Prepare Datasets for The Regularized Random Forest Algorithm

azmfaridee / mothur

This is GSoC2012 fork of 'Mothur'. We are trying to implement a number of 'Feature Selection' algorithms for microbial ecology data and incorporate them into mother's main codebase.

https://github.com/mothur/mothur

GNU General Public License v3.0

3 stars 1 forks source link

Prepare Datasets for The Regularized Random Forest Algorithm #2

Closed azmfaridee closed 11 years ago

azmfaridee commented 12 years ago

The current datasets that we have (for example AmazonDatasets) does not contain much Training Datasets with respect to the Features. We may have Features of order of 100 or more whereas we have Training Cases of only 10 to 20. This would not suffice for a proper training. Although Random Forest is known for Random Sampling by replacement for Bootstrapping purpose, this is such a small ratio to being with.

@kdiverson: We were entertaining some idea about using Classical ecology data like list of birds in an island which would give is the ratio that we've been looking for, but this Classical data might be quite different from our Microbial Ecology data. We were also considering investigating the use of Artificial Microbial Community Ddatasets. Can you provide me some of the links?

mothur-westcott commented 12 years ago

@kdiverson Would the dataset used in the SOP work? It's much larger than the AmazonData set and used in all the workshops.

kdiverson commented 12 years ago

The SOP dataset [0] would be good to use since that is the example used in the workshop. Other 16s datasets from HMP can be found here[1]. There are some mock datasets and real. In both cases there's a lot of metadata so these would be good for validating results. We could mask some of the metadata and see if the algorithm can correctly predict what metadata should be there.

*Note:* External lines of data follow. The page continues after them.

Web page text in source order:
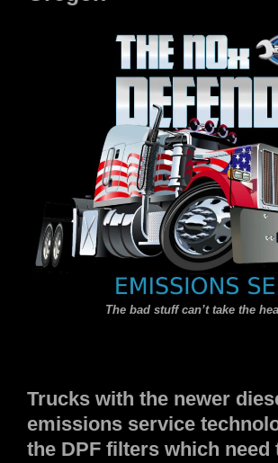
The bad stuff can’t take the
Trucks with the newer
emissions service
the DPF filters which need
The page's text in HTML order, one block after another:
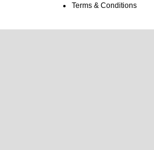
Terms & Conditions

[0] http://www.mothur.org/wiki/Schloss_SOP [1] http://www.hmpdacc.org/resources/dataset_documentation.php

azmfaridee commented 12 years ago

The SOP dataset [0] would be good to use since that is the example used in the workshop. Other 16s datasets from HMP can be found here[1]. There are some mock datasets and real. In both cases there's a lot of metadata so these would be good for validating results. We could mask some of the metadata and see if the algorithm can correctly predict what metadata should be there.

[0] http://www.mothur.org/wiki/Schloss_SOP [1] http://www.hmpdacc.org/resources/dataset_documentation.php

@kdiverson I've downloaded the datasets in [0], just trying to create the shared files with make.shared command. However I'm not sure about [1], there are a lot of stuff in the link provided, so it would be better if you could clarify which one is most relevant to us.

kdiverson commented 12 years ago

@darthxaher we'll probably want to use 454 16s data. I'm not sure which is the best of those datasets. I'll have a look.

kdiverson commented 12 years ago

Another approach to dealing with minimal datasets is data augmentation. This is a process to take replicates of the data we do have and add noise to it. This should give us a more robust training set.

azmfaridee commented 12 years ago

@kdiverson Do you have any links to any research papers that demonstrates creating large amount of artificial data from natural data as seed?. I really like the idea, but I'd like to do proper research into this before I get my hands dirty, adding noise without knowing what we are doing would just worsen then training process.

kdiverson commented 12 years ago

@darthxaher yeah, it's in the Supervised classification of human microbiota paper.